### EXERCISE
Only one stretch of the data below is wanted: the lines starting at the one with "MoneyWatch | Managing" and ending at the one with "setting the stage", both included, given again exactly.

(Stored records)
◆ ◆ ◆ ◆ ◆ ◆ ◆
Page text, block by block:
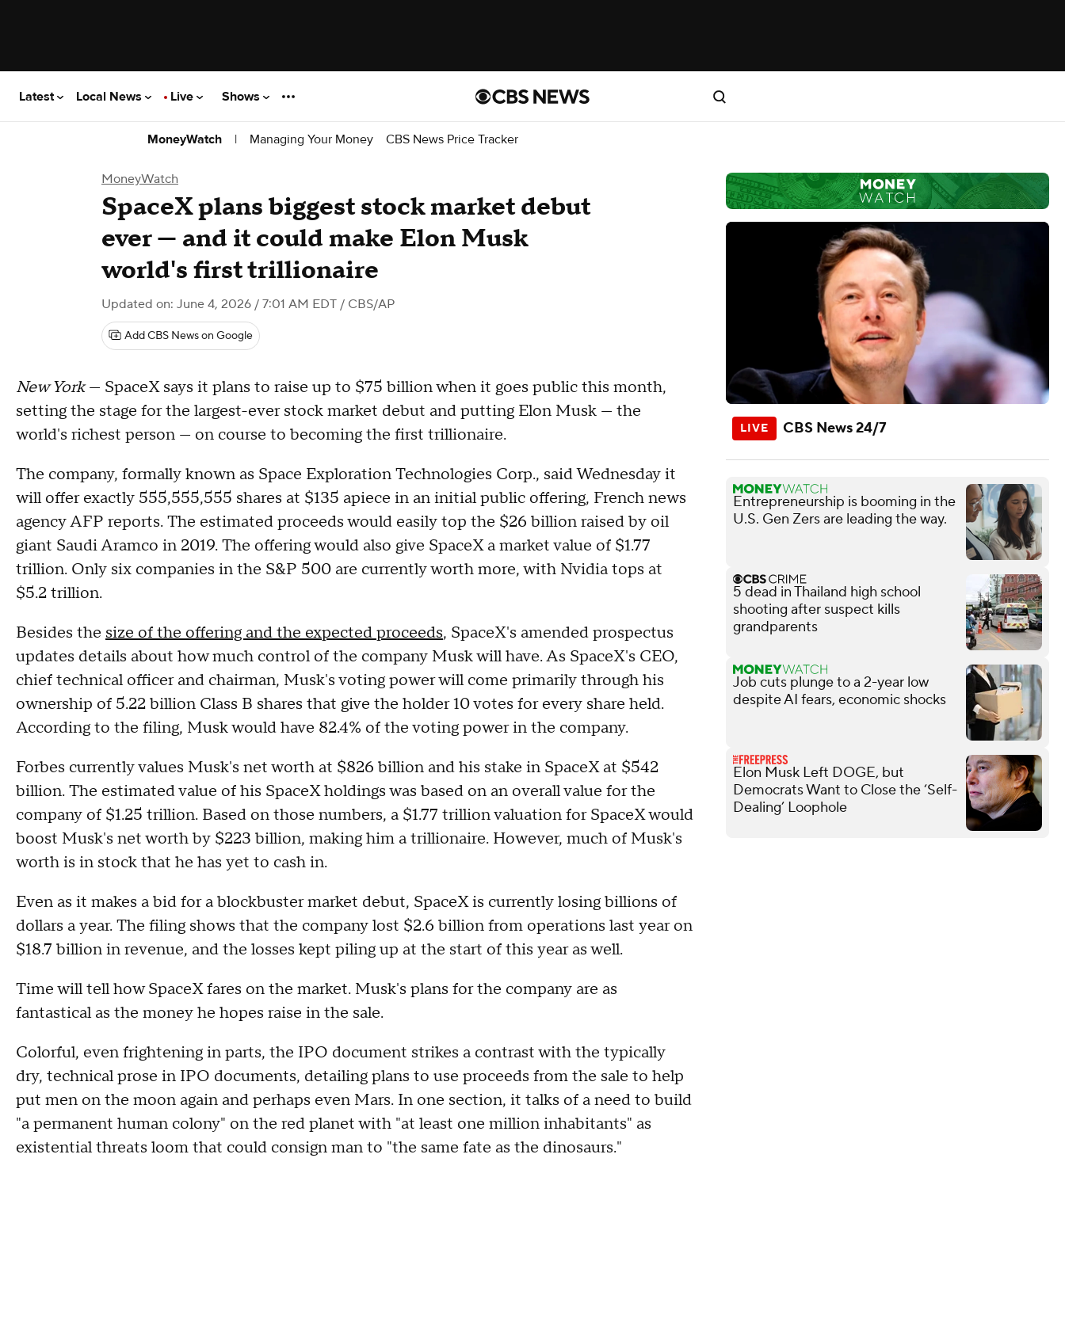
Latest Local News Live Shows
MoneyWatch | Managing Your Money CBS News Price Tracker
MoneyWatch
SpaceX plans biggest stock market debut
ever — and it could make Elon Musk
world's first trillionaire
Updated on: June 4, 2026 / 7:01 AM EDT / CBS/AP
Add CBS News on Google
New York— SpaceX says it plans to raise up to $75 billion when it goes public this month,
setting the stage for the largest-ever stock market debut and putting Elon Musk — the
world's richest person — on course to becoming the first trillionaire.
The company, formally known as Space Exploration Technologies Corp., said Wednesday it
will offer exactly 555,555,555 shares at $135 apiece in an initial public offering, French news
agency AFP reports. The estimated proceeds would easily top the $26 billion raised by oil
giant Saudi Aramco in 2019. The offering would also give SpaceX a market value of $1.77
trillion. Only six companies in the S&P 500 are currently worth more, with Nvidia tops at
$5.2 trillion.
Besides the size of the offering and the expected proceeds, SpaceX's amended prospectus
updates details about how much control of the company Musk will have. As SpaceX's CEO,
chief technical officer and chairman, Musk's voting power will come primarily through his
ownership of 5.22 billion Class B shares that give the holder 10 votes for every share held.
According to the filing, Musk would have 82.4% of the voting power in the company.
Forbes currently values Musk's net worth at $826 billion and his stake in SpaceX at $542
billion. The estimated value of his SpaceX holdings was based on an overall value for the
company of $1.25 trillion. Based on those numbers, a $1.77 trillion valuation for SpaceX would
boost Musk's net worth by $223 billion, making him a trillionaire. However, much of Musk's
worth is in stock that he has yet to cash in.
Even as it makes a bid for a blockbuster market debut, SpaceX is currently losing billions of
dollars a year. The filing shows that the company lost $2.6 billion from operations last year on
$18.7 billion in revenue, and the losses kept piling up at the start of this year as well.
Time will tell how SpaceX fares on the market. Musk's plans for the company are as
fantastical as the money he hopes raise in the sale.
Colorful, even frightening in parts, the IPO document strikes a contrast with the typically
dry, technical prose in IPO documents, detailing plans to use proceeds from the sale to help
put men on the moon again and perhaps even Mars. In one section, it talks of a need to build
"a permanent human colony" on the red planet with "at least one million inhabitants" as
existential threats loom that could consign man to "the same fate as the dinosaurs."
CBS News 24/7
Entrepreneurship is booming in the
U.S. Gen Zers are leading the way.
5 dead in Thailand high school
shooting after suspect kills
grandparents
Job cuts plunge to a 2-year low
despite AI fears, economic shocks
Elon Musk Left DOGE, but
Democrats Want to Close the ‘Self-
Dealing’ Loophole
◆ ◆ ◆ ◆ ◆ ◆ ◆
### EXERCISE SOLUTION
MoneyWatch | Managing Your Money CBS News Price Tracker
MoneyWatch
SpaceX plans biggest stock market debut
ever — and it could make Elon Musk
world's first trillionaire
Updated on: June 4, 2026 / 7:01 AM EDT / CBS/AP
Add CBS News on Google
New York— SpaceX says it plans to raise up to $75 billion when it goes public this month,
setting the stage for the largest-ever stock market debut and putting Elon Musk — the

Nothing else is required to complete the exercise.